Blame Culture: Focus on process, not individuals Vague Recommendations: "Communicate better" → Specify HOW Unmeasurable Improvements: "Be more efficient" → Quantify Analysis Paralysis: 3-5 recommendations, not 50 No Evidence: Opinions without data are not recommendations Unrealistic Changes: Must be implementable with available resources Ignoring Small Wins: Not all improvements need to be massive


Usage

Starting a Retrospective

User: /retro
User: Our modernization project just completed.

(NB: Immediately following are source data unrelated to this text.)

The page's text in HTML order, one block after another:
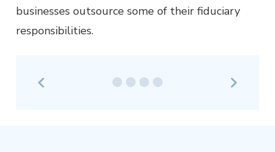
businesses outsource some of their fiduciary
responsibilities.
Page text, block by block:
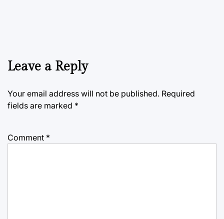
Leave a Reply
Your email address will not be published. Required
fields are marked *
Comment *
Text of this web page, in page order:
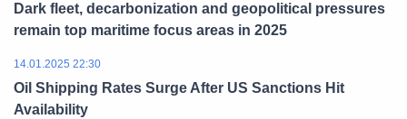
Dark fleet, decarbonization and geopolitical pressures
remain top maritime focus areas in 2025
14.01.2025 22:30
Oil Shipping Rates Surge After US Sanctions Hit
Availability
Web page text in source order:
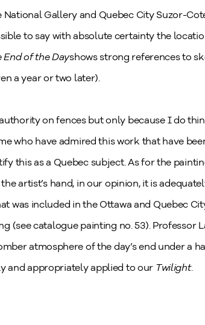
National Gallery and Quebec City Suzor-
to say with absolute certainty the
End of the Dayshows strong references to
a year or two later).
on fences but only because I do
who have admired this work that have
this as a Quebec subject. As for the
artist’s hand, in our opinion, it is
was included in the Ottawa and Quebec
(see catalogue painting no. 53).
atmosphere of the day’s end under a
and appropriately applied to our Twilight.

Review the history and recommend improvements.

Claude: I'll coordinate the agent team to conduct a comprehensive retrospective...

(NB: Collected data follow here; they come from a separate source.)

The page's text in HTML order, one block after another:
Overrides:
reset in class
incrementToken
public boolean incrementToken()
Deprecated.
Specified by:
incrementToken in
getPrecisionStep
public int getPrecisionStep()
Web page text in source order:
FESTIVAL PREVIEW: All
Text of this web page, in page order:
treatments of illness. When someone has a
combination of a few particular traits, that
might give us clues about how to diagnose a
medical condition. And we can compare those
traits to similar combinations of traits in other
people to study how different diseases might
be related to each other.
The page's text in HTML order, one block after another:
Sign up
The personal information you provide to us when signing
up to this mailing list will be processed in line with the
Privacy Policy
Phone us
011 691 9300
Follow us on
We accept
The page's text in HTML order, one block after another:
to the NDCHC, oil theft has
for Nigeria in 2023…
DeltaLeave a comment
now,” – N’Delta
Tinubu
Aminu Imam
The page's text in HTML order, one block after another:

[Migration Coordinator] Analyzing HISTORY.md...
- Project: .NET 6 → .NET 9 migration
- Timeline: Estimated 22 days, Actual 28 days (+27%)
- Quality gate failures: 3 instances
- [Detailed analysis]

[Security Agent] Analyzing security remediation...
- Phase 1: 47 vulnerabilities, 5 days to resolve
- Dependency issues: 12 packages had conflicts
- [Detailed findings]

[Architect Agent] Reviewing ADRs...
- 5 ADRs created, 3 created retroactively
- [Analysis]

[Each agent provides observations]

[All Agents] Analyzing user interactions and agent errors...
- Found 18 user corrections in git log
- Identified 12 instances of wrong tool usage
- User interrupted agents 7 times to provide guidance
- 3 commits reverted due to agent mistakes
- [Detailed findings]

[Migration Coordinator] Synthesizing patterns...

**Protocol Issues**:
- Pattern 1: Testing started too late (appeared in 3 phases)
- Pattern 2: Dependency conflicts discovered mid-migration
- Pattern 3: Documentation created in batches

**Agent Behavioral Issues** (CRITICAL):
- Pattern 4: Coder Agent used Bash cat instead of Read tool (23 instances)
- Pattern 5: Agent implemented features without confirming (4 major cases)
- Pattern 6: Agent didn't read files before modifying (8 instances)

Developing recommendations...

Top 6 recommendations by impact/effort ratio:
1. Always read before write - agent behavior (Impact: 9/10, Effort: 1/10) ← Agent behavior
2. Front-load dependency analysis - protocol (Impact: 9/10, Effort: 3/10)
3. Use appropriate tools enforcement - agent behavior (Impact: 8/10, Effort: 2/10) ← Agent behavior
4. Continuous documentation - protocol (Impact: 8/10, Effort: 2/10)
5. Confirm before implementing - agent behavior (Impact: 9/10, Effort: 2/10) ← Agent behavior
6. Automated security scanning - automation (Impact: 9/10, Effort: 5/10)

Creating IMPROVEMENTS.md...

✅ Retrospective complete: IMPROVEMENTS.md created

Document Owner: Migration Coordinator Protocol Version: 1.0 Last Updated: 2025-11-01 Companion Command: /retro-apply

Remember: Retrospectives are worthless without action. Review, approve, then apply.